İş güvencesi kapsamında bulunan işçiler, yani 30 kişiden fazla işçi çalışan işyerlerinde en az 6 aydır çalışan kişiler, kötü niyet tazminatından yararlanamazlar. Kanun bu kişiler için, işe iade ya da işe iade kararına uyulmaması halinde iş güvencesi tazminatı öngörmüştür. İş güvencesi kapsamında olmayan kişiler için oluşturulmuş tazminat hakkıdır ve kıdem ve ihbar tazminatlarının dışında düzenlenmiştir.
Örneğin, herhangi bir sebeple işvereninizi SGK ya şikayet ettiniz. İşveren de sırf bu sebepten sizi işten attı. Burada ilk kazanacağınız tazminat İhbar tazminatı hakkıdır; ancak, dava açmadan bu hakkınızı elde edemezsiniz. Ayrıca, iş sözleşmeniz de haksız olarak feshedildiği için kötü niyet tazminatı hakkınız da doğuyor. Tüm bunlar için ayrıca dava açılması gerekirken, davalar 10 yıl içinde açılmalıdır.
İşçinin işveren kişiden bu tazminatı isteyebilmesi için, işverenin fesih hakkını kötüye kullandığını ispat etmesi gereklidir. Kanun, kötü niyetin varlığına dair ispat yükünü işçiye yüklemiştir. Fesih hakkının kötüye kullanımı, usulünce yapılmış bildirimli fesihte değil, usulsüz fesihte söz konusu olabiliyor. Bu durumda işçi işverenden, hem kötü niyet tazminatı, hem ihbar tazminatı hem de kıdem tazminatı talep edebilir.

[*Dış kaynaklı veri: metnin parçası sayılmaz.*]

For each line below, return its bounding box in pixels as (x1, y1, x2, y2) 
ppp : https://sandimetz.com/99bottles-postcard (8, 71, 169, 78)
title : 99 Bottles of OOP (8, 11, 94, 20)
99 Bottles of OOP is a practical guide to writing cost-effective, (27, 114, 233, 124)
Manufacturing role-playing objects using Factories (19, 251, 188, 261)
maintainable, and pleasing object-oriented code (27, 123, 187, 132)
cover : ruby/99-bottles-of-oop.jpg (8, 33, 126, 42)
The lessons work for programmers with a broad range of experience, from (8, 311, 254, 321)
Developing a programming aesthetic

Kötü niyet tazminatının varlığından bahsedebilmek için, işin sürekli bir iş olması gerekmektedir. Çünkü süreksiz işlerde, bu durum uygulanamaz. En çok otuz iş günü süren işlere süreksiz iş, daha uzun süreli süren işlere sürekli iş denir.
Çoğu çalışan işsiz kaldığında kıdem tazminatı hakkının varolduğunu düşünüp, ihbar tazminatı hakkının varlığından habersizdir. Kötü niyet tazminatının adını ise duyan çok çok az sayıda kişidir.